CLASSICAL Dvorak, Antonin: Symphony No. 9 in E minor (''From the New World''), Chicago Symphony Orchestra, James Levine. RCA Red Seal DIGITAL ATC1-4248. - There are musically more persuasive performances of this almost hackneyed work, but none so stunningly well recorded and none put forth with such volatile intensity. The Chicago Symphony plays superbly for Levine, and he gets exceptional results in the dramatics department. Some may find it overdone; I found it bracing, invigorating, and very convincing. Also, this is not a purely theatrical reading , as the haunting second movement amply reveals. The pressing is superb, the orchestra glorious, the engineering as good as you'll find today. - Thor Eckert Jr.
Schumann, Robert: Piano Concerto in A minor, Op. 54. Rachmaninoff, Sergei: Piano Concerto No. 2 in C minor, Op. 18. Alicia de Larrocha, piano. Royal Philharmonic Orchestra, Charles Dutoit. London CS 7207. - It's rather refreshing not having the Schumann paired with the Grieg for a change. And it's perfectly wonderful having Miss de Larrocha in such good form in both works. The Schumann gains immeasurably for her deliberation and understatement. The Rachmaninoff, on the other hand, never misses the full romanticism of the idiom, even while managing to be convincingly less heart-on-sleeve or powerhouse than most readings. In Charles Dutoit, Miss de Larrocha has a fine partner and the sound is first-rate. - Thor Eckert Jr.
Strauss, Richard: ''Four Last Songs''; ''Death and Transfiguration.'' Lucia Popp, soprano, London Philharmonic Orchestra, Klaus Tennstedt. EMI/Angel DIGITAL DS-37887. - These songs were written with Kirsten Flagstad in mind, and in fact the legendary Wagnerienne presented them to the world. On records, the voices have lightened and lightened, until now we have Lucia Popp, a delectable soubrette, but hardly vocally correct for these rich autumnal pieces. She manages fairly well, but her maestro turns in the finest conducting of a performance of these songs since George Szell's (with Elisabeth Schwarzkopf, also on Angel). There is a sense of wonderment, of benevolent uneasiness, and finally radiant peace in his performance. And on the reverse side, Tennstedt's account of the mighty tone poem ''Death and Transfiguration'' is among the finest to be had in stereo, surely a standard-setter for this early part of the digital age. - Thor Eckert Jr.

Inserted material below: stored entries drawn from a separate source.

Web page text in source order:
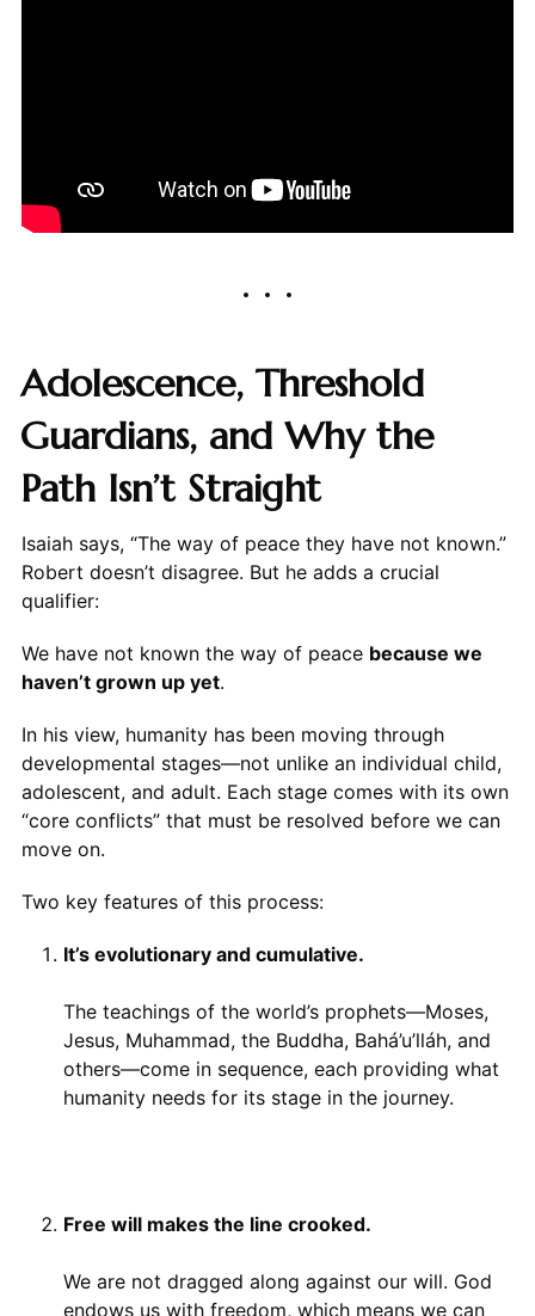
Adolescence, Threshold
Guardians, and Why the
Path Isn’t Straight
Isaiah says, “The way of peace they have not known.”
Robert doesn’t disagree. But he adds a crucial
qualifier:
We have not known the way of peace because we
haven’t grown up yet.
In his view, humanity has been moving through
developmental stages—not unlike an individual child,
adolescent, and adult. Each stage comes with its own
“core conflicts” that must be resolved before we can
move on.
Two key features of this process:
It’s evolutionary and cumulative.
The teachings of the world’s prophets—Moses,
Jesus, Muhammad, the Buddha, Bahá’u’lláh, and
others—come in sequence, each providing what
humanity needs for its stage in the journey.
Free will makes the line crooked.
We are not dragged along against our will. God
endows us with freedom, which means we can

Tchaikovsky, Peter Ilyich: Piano Concerto No. 1. Martha Argerich, piano. Bavarian Radio Symphony Orchestra, Kirill Kondrashin. Philips 6514 118. - This live recording is issued as a tribute to Kirill Kondrashin, the late Russian expatriate maestro. Curiously, he was the conductor on the celebrated 1959 Van Cliburn performance on RCA, which has been one of the best-selling classical records in history. Here he has a different sort of soloist, the firebrand Martha Argerich. This is no subtle performance, but as it is played on a turntable, it threatens to melt the vinyl on which it is recorded. Other performances will bring out the poetry and the pathos in the score, but Argerich's way - superbly abetted by Kondrashin - is guaranteed to raise the neck hair high time after time. - Thor Eckert Jr.
''Thomas Richner Plays Mozart and Bach.'' Towerhill T-1011. - Pianists who know how to find the genuine life and emotion that are in the pages of Mozart are rarer than one might think. The apparent simplicity is but a ruse, and as with all of Mozart's music, subtext is what it's all about. Mr. Richner fully understands this and brings the selections - the C minor Fantasie, the C major (K. 545) Sonata, and the K, 511 A minor Rondo - memorably to life. Then he turns around and tackles Bach on the piano, which is supposed to be anathema in this ''purist'' day. And Mr. Richner chooses the mighty Bosendorfer, no less, which reaches down to C three octaves below middle C to make his case, and make his case he does, in transcriptions of four chorales. In all, a tasteful, beautiful record from an artist who has spent most of his life contemplating the Mozart piano literature. - Thor Eckert Jr.